Exciting times are on the horizon. I agree that this is the perfect time to be re-evaluating what you want, both personally and professionally. And one of the great things about what you're encountering now is that it sounds like you have the opportunity to lead where your career is going to go. You're in the driver's seat and can set the tone for this upcoming opportunity - including ground rules. While it will be a challenge to take on this new role and additional responsibilities I have faith in you that you can do it, that you'll make it work, and that you'll continue to grow in the journey as both a mom and a professional career woman. It will take a while to find the balance that you're concerned about - and that you and your family and your company need - but you'll get there.

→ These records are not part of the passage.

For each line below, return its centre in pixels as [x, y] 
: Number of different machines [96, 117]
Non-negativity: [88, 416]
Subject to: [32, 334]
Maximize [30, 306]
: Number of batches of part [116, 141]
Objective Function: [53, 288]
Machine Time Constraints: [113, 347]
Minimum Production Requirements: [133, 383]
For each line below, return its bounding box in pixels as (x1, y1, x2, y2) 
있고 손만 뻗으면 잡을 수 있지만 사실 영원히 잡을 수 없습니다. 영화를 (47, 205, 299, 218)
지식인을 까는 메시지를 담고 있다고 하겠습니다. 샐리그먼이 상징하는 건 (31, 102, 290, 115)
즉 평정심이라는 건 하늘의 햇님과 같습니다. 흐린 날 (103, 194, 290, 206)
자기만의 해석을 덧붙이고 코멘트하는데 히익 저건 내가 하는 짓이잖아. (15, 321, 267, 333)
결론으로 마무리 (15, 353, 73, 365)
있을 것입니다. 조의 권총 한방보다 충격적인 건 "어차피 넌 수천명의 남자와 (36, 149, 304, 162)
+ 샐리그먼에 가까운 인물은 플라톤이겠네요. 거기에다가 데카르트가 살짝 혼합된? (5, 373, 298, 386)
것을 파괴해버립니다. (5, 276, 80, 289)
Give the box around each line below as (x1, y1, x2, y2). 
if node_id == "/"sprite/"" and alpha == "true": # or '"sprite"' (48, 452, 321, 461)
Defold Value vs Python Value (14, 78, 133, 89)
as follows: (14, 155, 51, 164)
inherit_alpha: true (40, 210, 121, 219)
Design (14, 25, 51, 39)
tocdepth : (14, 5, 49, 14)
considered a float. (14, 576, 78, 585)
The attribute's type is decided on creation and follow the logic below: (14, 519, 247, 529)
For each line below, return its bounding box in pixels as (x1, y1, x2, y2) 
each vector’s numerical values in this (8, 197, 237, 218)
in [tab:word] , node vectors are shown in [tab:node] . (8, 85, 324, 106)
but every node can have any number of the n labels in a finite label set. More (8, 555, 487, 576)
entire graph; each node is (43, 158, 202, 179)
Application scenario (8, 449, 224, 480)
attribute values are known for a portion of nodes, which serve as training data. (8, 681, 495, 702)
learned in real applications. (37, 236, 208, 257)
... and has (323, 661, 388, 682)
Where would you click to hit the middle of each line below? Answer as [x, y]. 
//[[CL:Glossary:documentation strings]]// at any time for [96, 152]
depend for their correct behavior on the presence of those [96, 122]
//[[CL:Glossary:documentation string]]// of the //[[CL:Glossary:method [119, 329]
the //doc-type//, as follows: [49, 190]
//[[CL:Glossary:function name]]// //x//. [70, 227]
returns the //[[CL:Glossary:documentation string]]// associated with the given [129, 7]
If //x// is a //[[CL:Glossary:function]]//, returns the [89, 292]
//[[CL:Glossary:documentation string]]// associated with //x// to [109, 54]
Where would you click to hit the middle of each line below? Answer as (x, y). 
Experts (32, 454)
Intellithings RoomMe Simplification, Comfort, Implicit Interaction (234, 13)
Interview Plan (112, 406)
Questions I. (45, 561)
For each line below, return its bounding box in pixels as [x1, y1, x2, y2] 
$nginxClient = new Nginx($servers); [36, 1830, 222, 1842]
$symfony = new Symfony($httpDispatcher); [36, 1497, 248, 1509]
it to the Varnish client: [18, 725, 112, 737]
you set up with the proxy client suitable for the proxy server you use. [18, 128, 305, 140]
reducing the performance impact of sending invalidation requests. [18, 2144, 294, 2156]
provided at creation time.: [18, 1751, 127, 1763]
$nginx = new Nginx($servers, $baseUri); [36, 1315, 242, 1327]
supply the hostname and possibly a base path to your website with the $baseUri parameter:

I'm going to discuss the salary increase shortly (obviously). Tiki - when I first started working in the office, I was in charge of policies and procedures... the owner used to say to me "What if Suzie got hit by a bus and couldn't come in for months?" I told him that instead, let's pretend someone in the office wins the lotto.. because when he turned the reference on me, I would rather think of winning the lotto than being hit by a bus and not being able to come into work
I'm obsessive about policies and procedures. Every role has a binder with their jobs documented. I took over this position with no one to train me, no idea what needed to be done, and documented everything. Thank goodness. I was able to navigate maternity leave, and I know that the clinic can run well when I'm out sick (last week was a perfect example).
Thank you so much for the responses. I just need to keep reminding myself what's most important, and that if it doesn't get done by me, it can either be done by someone else or it can wait until tomorrow. In the end, I know this whole thing is a good thing.
ooh, something I'm totally going to sit and chew on. Maybe this solves a couple of things... salary (just keep it the same but work 4 days) and allows me to really be here when I'm here and at home when I'm at home... TY!
Yeah, then you have at least one day of just mommy time with your daughter!
You already got great advice on the work angle so I've got nothing to add there. As far as the mom and home part, if Jenna's in daycare now would/could you consider a nanny or nanny share. A nanny would give you way more flexibility in your hours and if Jenna is sick you don't have to miss work. Also when I took on a major job last time I looked at my increased salary like this, fun part, savings part, retirement part, goals part and sanity part. For my sanity part I hired a housecleaner. For me I was lucky enough that you can just place an ad at Chico State and, then at least, $10 got you your pick of everyone. For $20 a week I had someone come in two days, they got paid for the job so I didn't care how long it took them and one day they deep cleaned, bathroom, kitchen and swept and mopped the hardwoods. The other day they just picked up and swept and mopped. Best money I ever spent!
Whatever it is that makes your home life easier ear mark some of that money for that. I know it's hard not to feel like it should all go for "important" things but what can be more important than your sanity and time with Jenna and DH.